Frauds
Frauds

Reputation: 137

How to eliminate render blocking resources (app.css)?

enter image description here

I'm testing the performance of the web that I created. I tried to use Google's Page Speed ​​and GT Metrix. In each application different performance results.

I'm trying to see the results in Top Issue GT Matrix, there is a problem with rendering resources in app.css. I've tried to work around this by using the code below the initial render results are not very good to look at.

Can anyone help me how to handle this?

<link rel="stylesheet" href="http://103.148.190.87/css/app.css" as="style" onload="this.onload=null;this.rel='stylesheet'">
<noscript>
  <link rel="stylesheet" href="http://103.148.190.87/css/app.css">
</noscript>

Upvotes: 4

Views: 15952

Answers (3)

Tim Bednar
Tim Bednar

Reputation: 136

Okay, critical CSS is hard. It is hard to implement, test, and then keep up to date. So if you don't want to do that work, you do have some options. The CSS file is still render-blocking, but you can mitigate its impact.

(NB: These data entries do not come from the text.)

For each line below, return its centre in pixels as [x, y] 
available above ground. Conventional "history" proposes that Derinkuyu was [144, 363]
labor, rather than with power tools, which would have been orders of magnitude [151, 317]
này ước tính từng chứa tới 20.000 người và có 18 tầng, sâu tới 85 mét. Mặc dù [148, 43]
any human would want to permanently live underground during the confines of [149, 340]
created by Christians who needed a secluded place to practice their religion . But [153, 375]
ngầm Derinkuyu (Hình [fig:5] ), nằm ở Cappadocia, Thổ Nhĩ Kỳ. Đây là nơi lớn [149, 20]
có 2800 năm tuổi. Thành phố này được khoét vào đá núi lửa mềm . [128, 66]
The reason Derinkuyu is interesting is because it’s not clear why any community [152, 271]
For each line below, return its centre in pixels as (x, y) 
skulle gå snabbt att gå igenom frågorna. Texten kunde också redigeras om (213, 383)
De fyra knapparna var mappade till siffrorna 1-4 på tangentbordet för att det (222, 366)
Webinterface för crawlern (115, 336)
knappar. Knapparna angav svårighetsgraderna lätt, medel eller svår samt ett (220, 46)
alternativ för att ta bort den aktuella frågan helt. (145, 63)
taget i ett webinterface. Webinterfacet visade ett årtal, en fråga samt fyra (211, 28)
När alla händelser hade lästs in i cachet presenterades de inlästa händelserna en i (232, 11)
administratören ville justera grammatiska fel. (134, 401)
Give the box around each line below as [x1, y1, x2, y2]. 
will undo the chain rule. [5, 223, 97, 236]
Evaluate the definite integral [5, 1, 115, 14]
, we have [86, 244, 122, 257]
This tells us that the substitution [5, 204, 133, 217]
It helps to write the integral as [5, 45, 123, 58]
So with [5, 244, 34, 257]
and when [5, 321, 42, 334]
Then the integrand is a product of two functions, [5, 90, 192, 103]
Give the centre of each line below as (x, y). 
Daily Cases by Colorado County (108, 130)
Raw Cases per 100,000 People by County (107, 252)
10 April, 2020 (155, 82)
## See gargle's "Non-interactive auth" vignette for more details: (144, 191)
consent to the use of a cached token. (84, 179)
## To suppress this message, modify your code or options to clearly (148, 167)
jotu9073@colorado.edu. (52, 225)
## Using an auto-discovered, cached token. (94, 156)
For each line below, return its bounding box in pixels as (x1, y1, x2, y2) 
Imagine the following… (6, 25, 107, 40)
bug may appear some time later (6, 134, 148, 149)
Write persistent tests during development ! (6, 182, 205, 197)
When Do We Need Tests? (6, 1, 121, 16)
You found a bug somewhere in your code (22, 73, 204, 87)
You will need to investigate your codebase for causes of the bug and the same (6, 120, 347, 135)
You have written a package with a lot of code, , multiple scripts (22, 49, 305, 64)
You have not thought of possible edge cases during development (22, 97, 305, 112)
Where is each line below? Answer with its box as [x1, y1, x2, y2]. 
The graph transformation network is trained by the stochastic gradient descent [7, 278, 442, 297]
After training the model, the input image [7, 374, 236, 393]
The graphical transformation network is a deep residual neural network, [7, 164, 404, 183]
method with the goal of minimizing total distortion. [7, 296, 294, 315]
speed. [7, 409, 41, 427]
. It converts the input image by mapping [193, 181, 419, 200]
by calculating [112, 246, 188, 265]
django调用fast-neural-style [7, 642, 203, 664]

As suggested, make your app.css file as lean as possible by removing unused CSS (i.e. if you're using a framework only include the parts you use). But don't get hung up here.

Then preload the stylesheet in the head. Don't worry about pre-connect or pre-fetch -- just preload it.

https://developer.mozilla.org/en-US/docs/Web/HTML/Link_types/preload

Then I'd make sure any images that are in the viewport have a loading="eager" attribute (may or may not be imporant) AND importantly are preloaded as well.

You can still get a fast FCP/LCP on desktop and mobile even with no critical CSS and even if most of your rules are unused. You can see an example with my app here (which by the way might be able to help you).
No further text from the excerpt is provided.